That night, I called my father and uncomfortably asked him the question. His response was sheepish, but honest. “We were going to get married anyway.” It was a sweet phone call tinged with sadness.
Then I called my mother asking the same question. I might just as well asked her if she routinely drove pins into small helpless animals for sport. She shrieked at me and called me down and accused me of all manner of foul things that I even DARED to ask such a question. “How could you!?” Her response was my answer.
I married my children’s father under a Sword of Damocles. My mother was clearly upset leading up to and at the event itself. Still she didn’t say a single negative word. Instead, she smiled too much and too broadly, paced about the room and looked decidedly drawn and anxious at the little wedding ceremony we managed to have.
That marriage was not a great romantic story. I believed the guy I married was the ”boy next door.” Plucked carelessly from the available pool surrounding me at the time. Safe and harmless, I reasoned. We would have one of those loveless marriages of convenience. We’d raise good kids. He would be the chief cook, bottle washer and cheering section to support my rising star.
Since I was not in love with him, I believed he could not hurt me. That delusion was emphatically ripped away after my son was born. In spite of two university degrees, it turned out my real education was only just beginning.
My mother’s abundantly and publicly supported my son’s father. And I, like a hapless beast who finds itself being sucked into quicksand or a tarpit, faced the dawning realization my mother was my mother in name only.

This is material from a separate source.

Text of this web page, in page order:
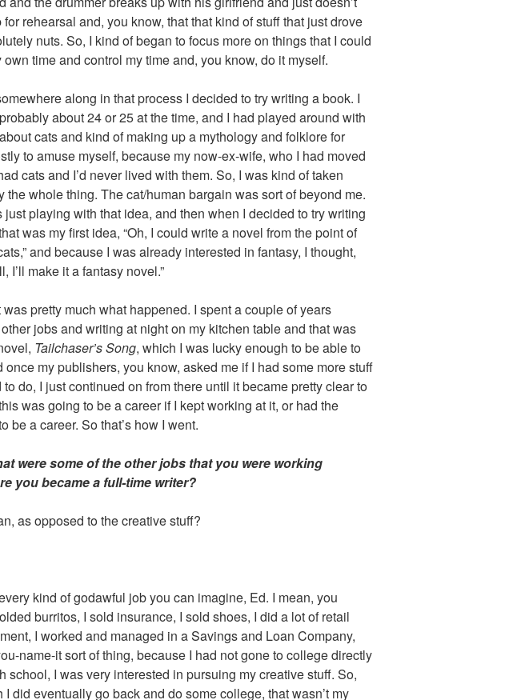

The flimsy bonds of attachment I had had to her already unravelled in an instant. Never marry or have children to give your parents grand babies. The ensuing years were difficult and traumatizing.
Such is the unwelcome gift children inherit from unhealed, immature parents. “Growing up” isn’t easy under the best of circumstances. In our family’s convoluted and dysfunctional dynamic, the damage and scarring continued well into adulthood.
My greatest regret was the trauma and deprivation foisted upon my children. They were born into circumstances they had no control over and didn’t deserve. What child does?
So my son and his bride’s decision to marry yesterday after his own faltering first attempt was and is – as all important ventures are – a victory of hope over experience.
I feel the same about my own marriage. Truly a “whodda thunkit” situation. After years on my own, I was blessed in my dotage to find someone I can love and laugh with. I love and appreciate my husband beyond my own understanding. We treasure each moment we have together and all the more because we know our time together is limited.
There is a simple happy moral to the story at this point. The bonds of intergenerational trauma in my little family – while far from being fully healed – have at least been confronted and challenged.
My two children and me – and their father too, to be fair – have committed to and follow our own healing path. Admitting there is a problem, they say, is the first step to overcoming it.
For Cameron and Shaar, I wish them every imaginable positive experience and joyous occasion their formal union now opens to them. They have had a pretty phenomenal run as partners.
I wish them the strength and wisdom they will need to face and overcome inevitable challenges and disappointments that will come into their lives.
I support their growth, their love, and their boundaries. It is their life and their show. I am happy to be invited to watch that show occasionally and take part in the assigned parts I am given as I can.
From where I sit, the vows Cameron and Shaar took today exhibit a maturity and commitment that will serve them both as they evolve in their married life.
In ideal relationships, we believe love will give us the security and support to help us heal and grow. I wish that for both of them.
Let the future unfold as it will in the spirit that abounded at yesterday’s lovely and intimate ceremony.
Much love and good wishes on your forward path, you two. God bless and Namaste.